Operators usually ask the wrong first question about funding. They ask, "what's the cheapest rate I can get?" The better question is, "what kind of funding fits what I'm actually doing with the money?" Get that one right, and the rate question takes care of itself. Get it wrong, and you can end up paying a great rate on the wrong product.
Five common use cases for business capital, and what each one calls for.
One — equipment purchase. The asset has a useful life of five to ten years and lives in the business. The funding should match. Equipment financing or a term loan with collateral works best — the loan is secured by the equipment itself, rates are competitive (often 6–9% in 2026), and the payment schedule lines up with the asset's productive life. A line of credit is the wrong product for this. You don't want short-term revolving debt funding a long-term asset.
Two — working capital for seasonal cash flow. The business is profitable annually but cash flow swings month to month. A revolving line of credit is the right tool. You draw during the lean months and pay it down during the strong ones. The line stays open, you only pay interest on what you actually use, and the credit limit grows as the business grows. A term loan for the same purpose locks you into payments during months when cash flow is already tight.

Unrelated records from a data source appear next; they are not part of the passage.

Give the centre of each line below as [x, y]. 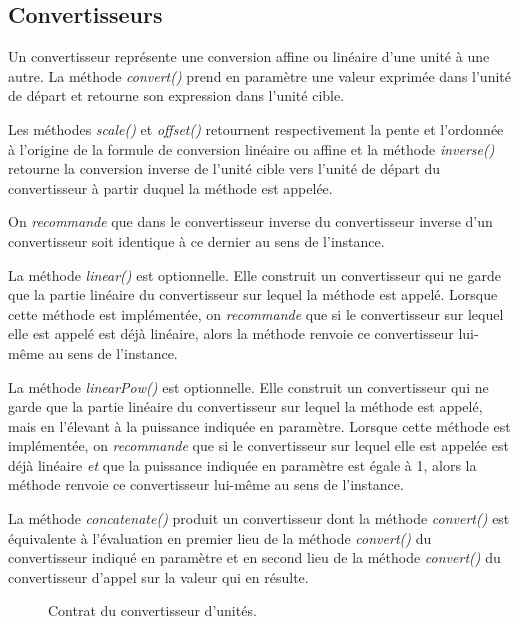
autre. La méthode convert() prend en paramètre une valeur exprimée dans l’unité [259, 75]
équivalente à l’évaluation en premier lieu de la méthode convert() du [220, 537]
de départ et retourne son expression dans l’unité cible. [176, 95]
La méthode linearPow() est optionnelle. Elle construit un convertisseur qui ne [248, 386]
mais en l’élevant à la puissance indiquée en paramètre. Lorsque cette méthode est [259, 425]
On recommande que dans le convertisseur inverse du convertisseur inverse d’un [250, 221]
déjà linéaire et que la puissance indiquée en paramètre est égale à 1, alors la [242, 464]
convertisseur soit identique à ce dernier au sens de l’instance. [196, 240]

Get the use of capital right and the rate question takes care of itself. Get it wrong and you can pay a great rate on the wrong product.
Three — real estate purchase or build-out. The asset is long-lived, illiquid, and significant relative to the business. SBA 504 loans were designed for exactly this — they fund up to 90% of commercial real estate at favorable rates, with twenty-five-year amortizations. A conventional commercial mortgage is the alternative: faster to close, fewer documentation requirements, but higher down payment and shorter terms.

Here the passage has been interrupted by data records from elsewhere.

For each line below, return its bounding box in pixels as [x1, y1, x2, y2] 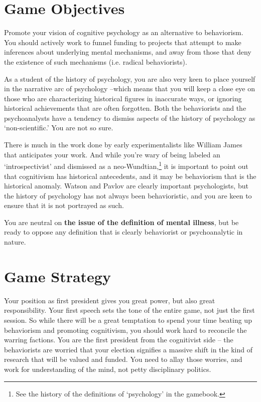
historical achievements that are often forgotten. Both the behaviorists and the [4, 103, 246, 113]
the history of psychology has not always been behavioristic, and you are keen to [4, 190, 252, 200]
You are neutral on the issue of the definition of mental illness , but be [4, 217, 239, 227]
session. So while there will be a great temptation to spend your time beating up [4, 314, 252, 325]
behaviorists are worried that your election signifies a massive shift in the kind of [4, 344, 253, 354]
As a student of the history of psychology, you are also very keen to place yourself [4, 73, 255, 84]
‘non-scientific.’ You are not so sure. [4, 122, 113, 133]
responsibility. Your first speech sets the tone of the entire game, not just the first [4, 305, 255, 315]

Four — acquisition of another business. You're buying revenue, customers, or assets from someone else. SBA 7(a) loans are the standard answer; they fund acquisitions up to $5 million with reasonable terms and personal guarantee requirements. The trade-off is paperwork — SBA loans take three to four months from application to funding. If timing is tight, conventional acquisition financing or seller-carry notes are alternatives, both with downsides (higher rate, smaller funding amount, or ongoing seller involvement).
Five — bridge between a customer paying and your bills coming due. You have $200K of invoices outstanding from solid customers, and you have payroll on Friday. This isn't a loan problem; it's a factoring or invoice-financing situation. Factoring sells the invoice to a financing company at a discount. Invoice financing borrows against the invoice and is repaid when the customer pays. Both are expensive on a per-dollar basis but cheap relative to missing payroll or losing a customer.
The mismatches that cost real money. The most common ones we see:
A merchant cash advance funding equipment purchases. The MCA repays daily from card sales, which makes it punishing on a multi-year asset and creates cash flow pressure when you need slack the most.
A term loan funding seasonal working capital. The payments come due in the months when cash is already tightest.
A line of credit funding real estate. The line gets fully drawn, becomes effectively a balloon loan, and can be called when the bank reviews the relationship.
An SBA loan funding a quick acquisition where the timeline doesn't allow for SBA underwriting. The acquisition closes with bridge debt and never gets refinanced cleanly.
The question we ask first. When a client comes in talking about funding, we don't lead with rates. We ask three questions. What is the money going to do? How long until that activity generates the cash to repay it? How predictable is that cash? Once those answers are clear, the right product usually picks itself.